[Dataset entries]
*** Begin section ***

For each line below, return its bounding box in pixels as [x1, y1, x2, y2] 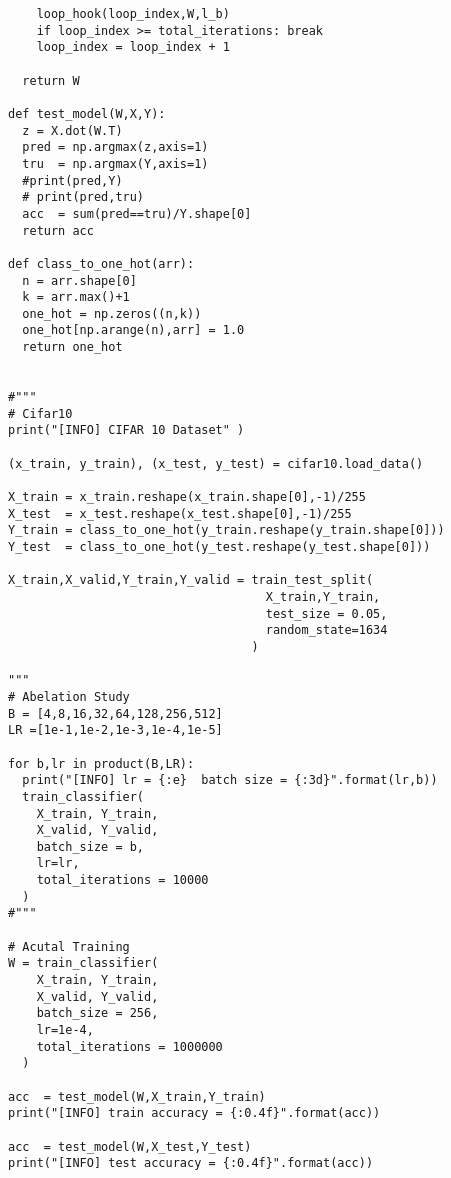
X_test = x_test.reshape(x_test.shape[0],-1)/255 [8, 506, 352, 521]
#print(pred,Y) [22, 173, 123, 188]
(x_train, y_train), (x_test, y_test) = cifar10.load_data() [8, 456, 424, 471]
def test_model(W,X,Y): [8, 106, 166, 121]
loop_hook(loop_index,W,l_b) [36, 7, 230, 21]
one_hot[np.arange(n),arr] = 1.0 [22, 323, 245, 338]
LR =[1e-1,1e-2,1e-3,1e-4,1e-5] [8, 723, 223, 738]
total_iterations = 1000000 [36, 1039, 223, 1054]
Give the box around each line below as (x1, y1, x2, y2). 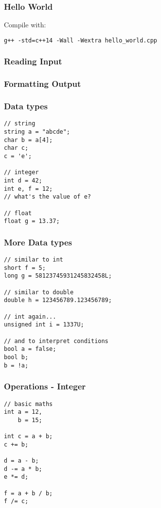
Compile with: (4, 20, 46, 30)
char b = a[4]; (4, 136, 53, 143)
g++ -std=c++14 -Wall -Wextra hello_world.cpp (4, 37, 157, 44)
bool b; (4, 354, 29, 361)
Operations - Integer (4, 380, 86, 392)
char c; (4, 144, 29, 152)
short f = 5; (4, 264, 46, 271)
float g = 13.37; (4, 218, 60, 225)
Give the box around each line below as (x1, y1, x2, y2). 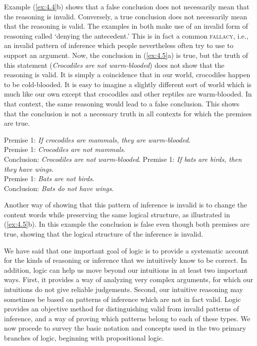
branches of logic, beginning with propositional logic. (4, 333, 164, 343)
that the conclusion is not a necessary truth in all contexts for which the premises (4, 108, 252, 118)
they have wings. (4, 163, 54, 174)
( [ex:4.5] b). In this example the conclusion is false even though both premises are (4, 219, 250, 229)
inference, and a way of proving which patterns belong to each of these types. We (4, 313, 251, 323)
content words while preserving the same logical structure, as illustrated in (4, 209, 230, 219)
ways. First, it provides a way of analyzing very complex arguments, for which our (4, 274, 254, 285)
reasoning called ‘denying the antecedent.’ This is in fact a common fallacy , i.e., (4, 30, 249, 41)
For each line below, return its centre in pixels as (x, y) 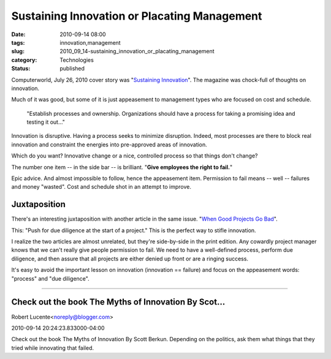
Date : (18, 34)
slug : (18, 51)
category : (24, 60)
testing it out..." (46, 122)
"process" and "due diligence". (50, 278)
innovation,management (90, 42)
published (72, 69)
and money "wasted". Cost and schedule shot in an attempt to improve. (101, 187)
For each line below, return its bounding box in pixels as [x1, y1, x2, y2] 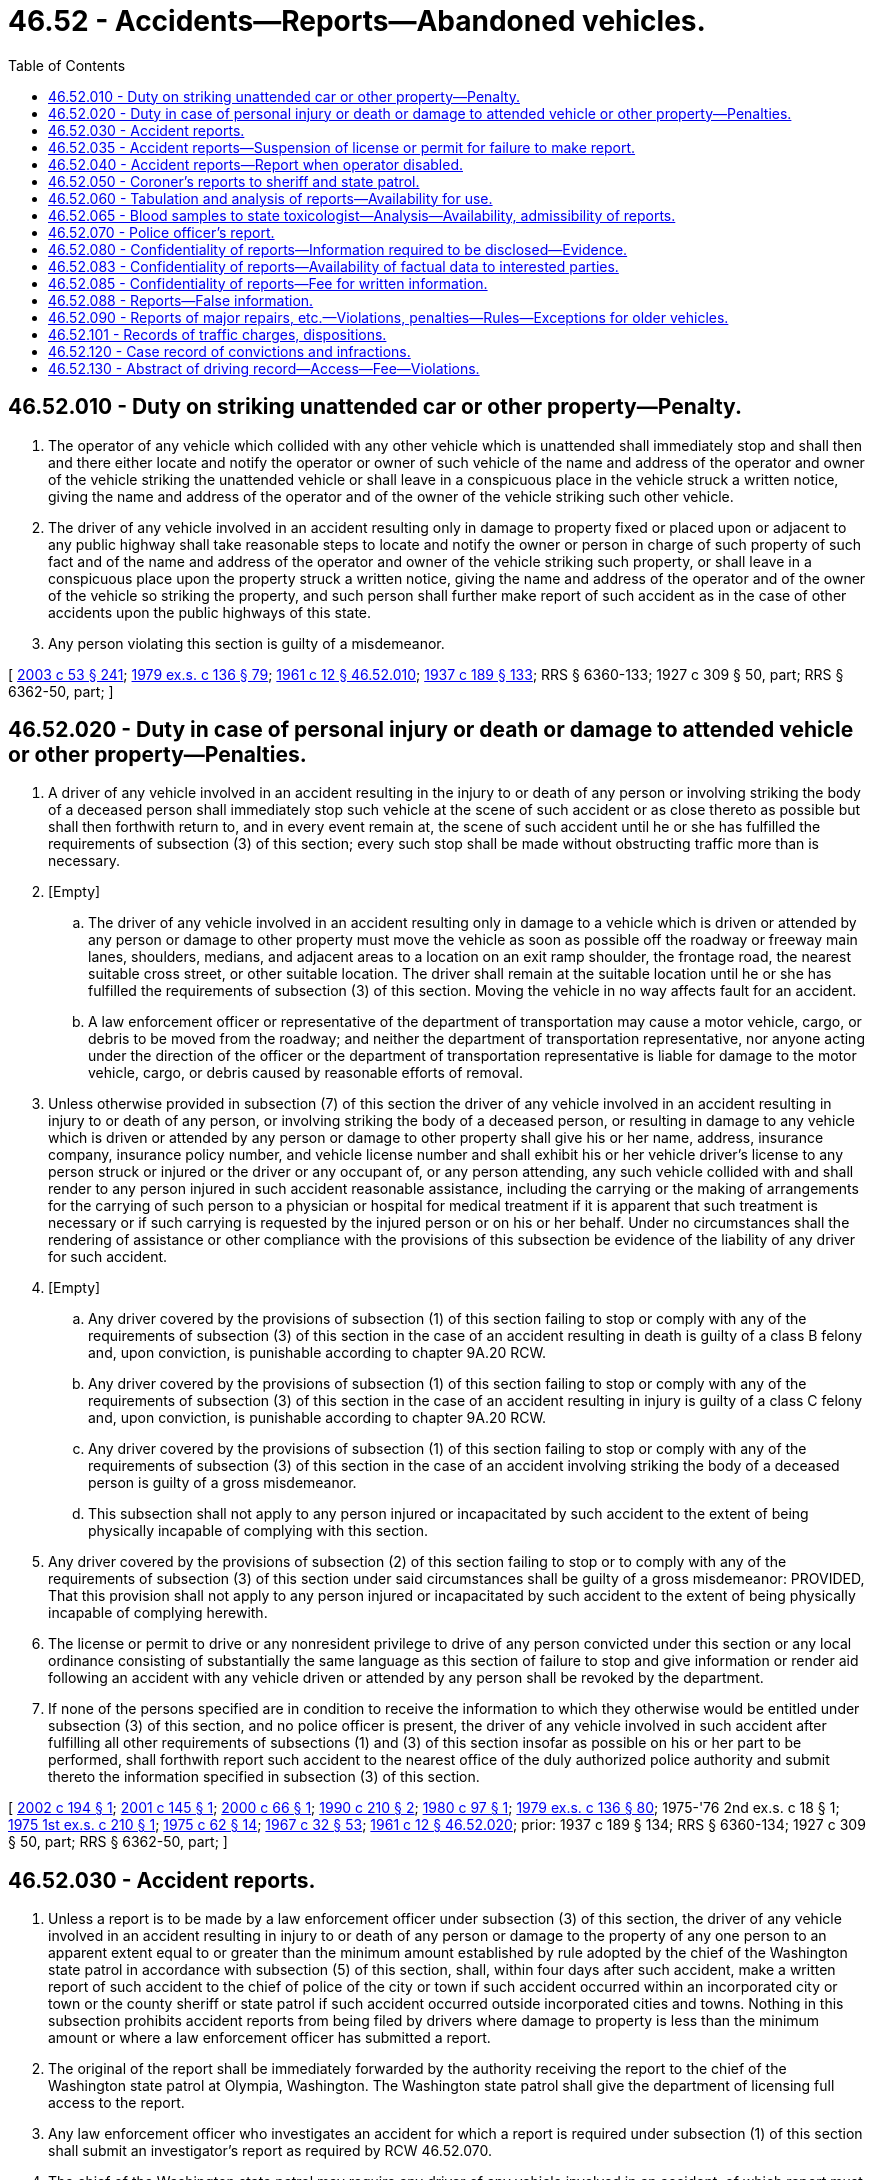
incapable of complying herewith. [48, 1604, 268, 1622]
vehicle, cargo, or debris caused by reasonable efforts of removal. [88, 1064, 523, 1082]
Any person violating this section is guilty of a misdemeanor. [48, 634, 445, 652]
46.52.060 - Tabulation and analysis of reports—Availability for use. [48, 189, 493, 207]
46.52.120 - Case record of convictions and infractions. [48, 342, 411, 360]
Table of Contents [8, 56, 126, 74]
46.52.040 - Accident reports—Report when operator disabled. [48, 155, 463, 173]
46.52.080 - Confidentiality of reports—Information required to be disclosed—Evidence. [48, 240, 628, 258]
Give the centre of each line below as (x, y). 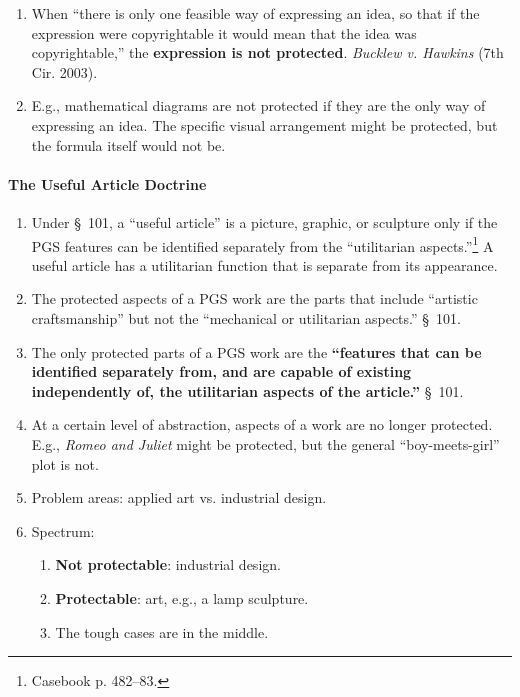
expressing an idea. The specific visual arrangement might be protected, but (264, 124)
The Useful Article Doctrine (107, 183)
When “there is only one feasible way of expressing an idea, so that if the (255, 13)
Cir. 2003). (64, 71)
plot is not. (65, 463)
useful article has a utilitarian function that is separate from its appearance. (264, 264)
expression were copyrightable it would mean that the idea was (224, 32)
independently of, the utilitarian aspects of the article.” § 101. (247, 390)

*** End section ***

• Directions:
Although pictures appear among the records above, none are to be output; print exactly the lines from the line containing "char b = a[4]; (4, 136, 53, 143)" through the line containing "Give the centre".

• Answer below:
char b = a[4]; (4, 136, 53, 143)
g++ -std=c++14 -Wall -Wextra hello_world.cpp (4, 37, 157, 44)
bool b; (4, 354, 29, 361)
Operations - Integer (4, 380, 86, 392)
char c; (4, 144, 29, 152)
short f = 5; (4, 264, 46, 271)
float g = 13.37; (4, 218, 60, 225)
Give the box around each line below as (x1, y1, x2, y2). 
branches of logic, beginning with propositional logic. (4, 333, 164, 343)
that the conclusion is not a necessary truth in all contexts for which the premises (4, 108, 252, 118)
they have wings. (4, 163, 54, 174)
( [ex:4.5] b). In this example the conclusion is false even though both premises are (4, 219, 250, 229)
inference, and a way of proving which patterns belong to each of these types. We (4, 313, 251, 323)
content words while preserving the same logical structure, as illustrated in (4, 209, 230, 219)
ways. First, it provides a way of analyzing very complex arguments, for which our (4, 274, 254, 285)
reasoning called ‘denying the antecedent.’ This is in fact a common fallacy , i.e., (4, 30, 249, 41)
For each line below, return its centre in pixels as (x, y) 
Date : (18, 34)
slug : (18, 51)
category : (24, 60)
testing it out..." (46, 122)
"process" and "due diligence". (50, 278)
innovation,management (90, 42)
published (72, 69)
and money "wasted". Cost and schedule shot in an attempt to improve. (101, 187)
For each line below, return its bounding box in pixels as [x1, y1, x2, y2] 
incapable of complying herewith. [48, 1604, 268, 1622]
vehicle, cargo, or debris caused by reasonable efforts of removal. [88, 1064, 523, 1082]
Any person violating this section is guilty of a misdemeanor. [48, 634, 445, 652]
46.52.060 - Tabulation and analysis of reports—Availability for use. [48, 189, 493, 207]
46.52.120 - Case record of convictions and infractions. [48, 342, 411, 360]
Table of Contents [8, 56, 126, 74]
46.52.040 - Accident reports—Report when operator disabled. [48, 155, 463, 173]
46.52.080 - Confidentiality of reports—Information required to be disclosed—Evidence. [48, 240, 628, 258]
Give the centre of each line below as (x, y). 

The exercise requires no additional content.